**Task item**
Write down each entry again, exactly as it reads.

[Records contained in a dataset]
=== Section Start ===

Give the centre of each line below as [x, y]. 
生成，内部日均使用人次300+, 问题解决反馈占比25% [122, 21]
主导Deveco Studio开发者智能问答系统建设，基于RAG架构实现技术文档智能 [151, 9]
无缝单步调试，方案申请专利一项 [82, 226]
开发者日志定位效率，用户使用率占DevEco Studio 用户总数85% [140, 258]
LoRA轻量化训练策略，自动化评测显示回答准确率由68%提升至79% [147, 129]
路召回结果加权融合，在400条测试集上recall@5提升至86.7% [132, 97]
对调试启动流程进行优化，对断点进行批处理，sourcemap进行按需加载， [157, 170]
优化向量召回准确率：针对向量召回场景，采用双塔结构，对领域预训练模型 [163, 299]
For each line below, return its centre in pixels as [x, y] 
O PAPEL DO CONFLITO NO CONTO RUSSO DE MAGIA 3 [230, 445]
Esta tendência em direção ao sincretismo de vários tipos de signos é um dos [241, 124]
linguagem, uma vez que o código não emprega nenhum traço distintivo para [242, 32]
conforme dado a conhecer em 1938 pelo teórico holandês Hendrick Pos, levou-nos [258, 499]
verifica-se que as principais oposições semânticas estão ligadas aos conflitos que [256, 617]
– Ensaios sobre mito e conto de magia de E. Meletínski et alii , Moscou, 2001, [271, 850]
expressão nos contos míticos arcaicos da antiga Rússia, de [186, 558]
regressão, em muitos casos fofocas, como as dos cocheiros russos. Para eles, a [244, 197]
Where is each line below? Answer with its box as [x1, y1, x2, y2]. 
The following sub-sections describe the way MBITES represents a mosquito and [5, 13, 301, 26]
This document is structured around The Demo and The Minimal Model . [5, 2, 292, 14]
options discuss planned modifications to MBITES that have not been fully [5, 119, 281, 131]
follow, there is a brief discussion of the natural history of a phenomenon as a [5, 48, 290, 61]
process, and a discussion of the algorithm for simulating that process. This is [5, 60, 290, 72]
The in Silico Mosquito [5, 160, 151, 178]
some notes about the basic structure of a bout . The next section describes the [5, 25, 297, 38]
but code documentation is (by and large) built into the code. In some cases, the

=== Section End ===

**Response to the task**
Give the centre of each line below as [x, y]. 
生成，内部日均使用人次300+, 问题解决反馈占比25% [122, 21]
主导Deveco Studio开发者智能问答系统建设，基于RAG架构实现技术文档智能 [151, 9]
无缝单步调试，方案申请专利一项 [82, 226]
开发者日志定位效率，用户使用率占DevEco Studio 用户总数85% [140, 258]
LoRA轻量化训练策略，自动化评测显示回答准确率由68%提升至79% [147, 129]
路召回结果加权融合，在400条测试集上recall@5提升至86.7% [132, 97]
对调试启动流程进行优化，对断点进行批处理，sourcemap进行按需加载， [157, 170]
优化向量召回准确率：针对向量召回场景，采用双塔结构，对领域预训练模型 [163, 299]
For each line below, return its centre in pixels as [x, y] 
O PAPEL DO CONFLITO NO CONTO RUSSO DE MAGIA 3 [230, 445]
Esta tendência em direção ao sincretismo de vários tipos de signos é um dos [241, 124]
linguagem, uma vez que o código não emprega nenhum traço distintivo para [242, 32]
conforme dado a conhecer em 1938 pelo teórico holandês Hendrick Pos, levou-nos [258, 499]
verifica-se que as principais oposições semânticas estão ligadas aos conflitos que [256, 617]
– Ensaios sobre mito e conto de magia de E. Meletínski et alii , Moscou, 2001, [271, 850]
expressão nos contos míticos arcaicos da antiga Rússia, de [186, 558]
regressão, em muitos casos fofocas, como as dos cocheiros russos. Para eles, a [244, 197]
Where is each line below? Answer with its box as [x1, y1, x2, y2]. 
The following sub-sections describe the way MBITES represents a mosquito and [5, 13, 301, 26]
This document is structured around The Demo and The Minimal Model . [5, 2, 292, 14]
options discuss planned modifications to MBITES that have not been fully [5, 119, 281, 131]
follow, there is a brief discussion of the natural history of a phenomenon as a [5, 48, 290, 61]
process, and a discussion of the algorithm for simulating that process. This is [5, 60, 290, 72]
The in Silico Mosquito [5, 160, 151, 178]
some notes about the basic structure of a bout . The next section describes the [5, 25, 297, 38]
but code documentation is (by and large) built into the code. In some cases, the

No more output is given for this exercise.